(Dataset excerpts)
'''

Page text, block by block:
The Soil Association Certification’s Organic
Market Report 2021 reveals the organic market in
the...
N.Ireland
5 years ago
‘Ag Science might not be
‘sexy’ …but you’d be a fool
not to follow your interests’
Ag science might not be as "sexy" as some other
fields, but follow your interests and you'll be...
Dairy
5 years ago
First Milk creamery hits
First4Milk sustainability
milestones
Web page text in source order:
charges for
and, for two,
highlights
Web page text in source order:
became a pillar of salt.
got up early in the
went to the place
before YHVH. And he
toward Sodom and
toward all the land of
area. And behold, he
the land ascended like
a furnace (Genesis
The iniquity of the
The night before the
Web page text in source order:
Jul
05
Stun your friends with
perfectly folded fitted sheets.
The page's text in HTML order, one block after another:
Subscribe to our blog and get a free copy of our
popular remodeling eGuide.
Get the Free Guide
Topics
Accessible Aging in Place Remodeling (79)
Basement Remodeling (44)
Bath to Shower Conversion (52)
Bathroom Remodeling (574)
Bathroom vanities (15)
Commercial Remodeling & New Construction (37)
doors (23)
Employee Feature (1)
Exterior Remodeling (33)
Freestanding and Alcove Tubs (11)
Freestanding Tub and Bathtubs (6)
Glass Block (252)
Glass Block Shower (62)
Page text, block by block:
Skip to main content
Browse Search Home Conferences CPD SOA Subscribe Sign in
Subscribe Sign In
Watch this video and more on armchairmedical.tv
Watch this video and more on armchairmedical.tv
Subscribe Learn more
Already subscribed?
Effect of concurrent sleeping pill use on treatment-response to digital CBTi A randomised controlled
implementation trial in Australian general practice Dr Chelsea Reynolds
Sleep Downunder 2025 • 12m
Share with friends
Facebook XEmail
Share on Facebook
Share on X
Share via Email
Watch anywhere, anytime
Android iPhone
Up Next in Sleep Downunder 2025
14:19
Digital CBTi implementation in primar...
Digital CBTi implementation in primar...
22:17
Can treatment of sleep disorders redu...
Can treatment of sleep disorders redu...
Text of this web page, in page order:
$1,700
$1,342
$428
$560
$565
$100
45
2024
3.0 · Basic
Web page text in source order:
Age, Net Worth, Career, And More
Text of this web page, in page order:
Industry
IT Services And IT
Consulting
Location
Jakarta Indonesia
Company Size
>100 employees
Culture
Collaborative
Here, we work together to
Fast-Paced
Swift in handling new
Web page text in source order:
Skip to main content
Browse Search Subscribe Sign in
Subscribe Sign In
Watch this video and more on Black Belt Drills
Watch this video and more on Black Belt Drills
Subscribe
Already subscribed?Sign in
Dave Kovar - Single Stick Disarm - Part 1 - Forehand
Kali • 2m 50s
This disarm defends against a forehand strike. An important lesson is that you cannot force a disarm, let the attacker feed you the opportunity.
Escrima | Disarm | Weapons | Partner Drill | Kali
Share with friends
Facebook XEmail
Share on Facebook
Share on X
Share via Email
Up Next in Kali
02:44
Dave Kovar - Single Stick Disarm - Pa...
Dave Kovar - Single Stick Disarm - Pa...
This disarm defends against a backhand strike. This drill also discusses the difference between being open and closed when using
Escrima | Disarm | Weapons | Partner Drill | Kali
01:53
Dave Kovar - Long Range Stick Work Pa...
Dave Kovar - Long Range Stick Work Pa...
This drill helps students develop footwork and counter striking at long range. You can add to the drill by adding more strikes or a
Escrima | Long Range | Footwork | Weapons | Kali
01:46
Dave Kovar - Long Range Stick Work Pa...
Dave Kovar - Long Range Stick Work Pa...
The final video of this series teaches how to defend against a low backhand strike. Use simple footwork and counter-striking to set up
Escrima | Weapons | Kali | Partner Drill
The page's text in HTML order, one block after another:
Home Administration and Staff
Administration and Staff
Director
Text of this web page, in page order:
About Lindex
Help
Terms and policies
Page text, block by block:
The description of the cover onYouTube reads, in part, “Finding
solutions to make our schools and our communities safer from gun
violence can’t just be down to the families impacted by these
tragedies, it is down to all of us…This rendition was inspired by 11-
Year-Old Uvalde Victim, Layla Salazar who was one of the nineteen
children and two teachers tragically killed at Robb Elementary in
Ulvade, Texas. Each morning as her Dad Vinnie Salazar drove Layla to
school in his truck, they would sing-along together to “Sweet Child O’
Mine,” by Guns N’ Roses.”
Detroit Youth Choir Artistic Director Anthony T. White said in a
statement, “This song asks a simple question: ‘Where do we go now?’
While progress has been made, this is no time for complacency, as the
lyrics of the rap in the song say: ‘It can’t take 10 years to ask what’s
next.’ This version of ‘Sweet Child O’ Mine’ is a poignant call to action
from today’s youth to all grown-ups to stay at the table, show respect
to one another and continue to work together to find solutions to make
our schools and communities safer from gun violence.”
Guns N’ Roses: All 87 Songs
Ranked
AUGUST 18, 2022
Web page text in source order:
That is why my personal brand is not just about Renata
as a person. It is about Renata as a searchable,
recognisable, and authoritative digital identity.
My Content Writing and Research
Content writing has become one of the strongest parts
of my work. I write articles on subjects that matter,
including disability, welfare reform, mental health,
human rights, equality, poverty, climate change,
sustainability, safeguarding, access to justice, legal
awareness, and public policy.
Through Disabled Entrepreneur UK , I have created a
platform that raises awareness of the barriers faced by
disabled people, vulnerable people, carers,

'''

Could you restate, word for word, the lines above from the one with "Commercial Remodeling & New Construction (37)" to the one with "Already subscribed?Sign in", both included?

Commercial Remodeling & New Construction (37)
doors (23)
Employee Feature (1)
Exterior Remodeling (33)
Freestanding and Alcove Tubs (11)
Freestanding Tub and Bathtubs (6)
Glass Block (252)
Glass Block Shower (62)
Page text, block by block:
Skip to main content
Browse Search Home Conferences CPD SOA Subscribe Sign in
Subscribe Sign In
Watch this video and more on armchairmedical.tv
Watch this video and more on armchairmedical.tv
Subscribe Learn more
Already subscribed?
Effect of concurrent sleeping pill use on treatment-response to digital CBTi A randomised controlled
implementation trial in Australian general practice Dr Chelsea Reynolds
Sleep Downunder 2025 • 12m
Share with friends
Facebook XEmail
Share on Facebook
Share on X
Share via Email
Watch anywhere, anytime
Android iPhone
Up Next in Sleep Downunder 2025
14:19
Digital CBTi implementation in primar...
Digital CBTi implementation in primar...
22:17
Can treatment of sleep disorders redu...
Can treatment of sleep disorders redu...
Text of this web page, in page order:
$1,700
$1,342
$428
$560
$565
$100
45
2024
3.0 · Basic
Web page text in source order:
Age, Net Worth, Career, And More
Text of this web page, in page order:
Industry
IT Services And IT
Consulting
Location
Jakarta Indonesia
Company Size
>100 employees
Culture
Collaborative
Here, we work together to
Fast-Paced
Swift in handling new
Web page text in source order:
Skip to main content
Browse Search Subscribe Sign in
Subscribe Sign In
Watch this video and more on Black Belt Drills
Watch this video and more on Black Belt Drills
Subscribe
Already subscribed?Sign in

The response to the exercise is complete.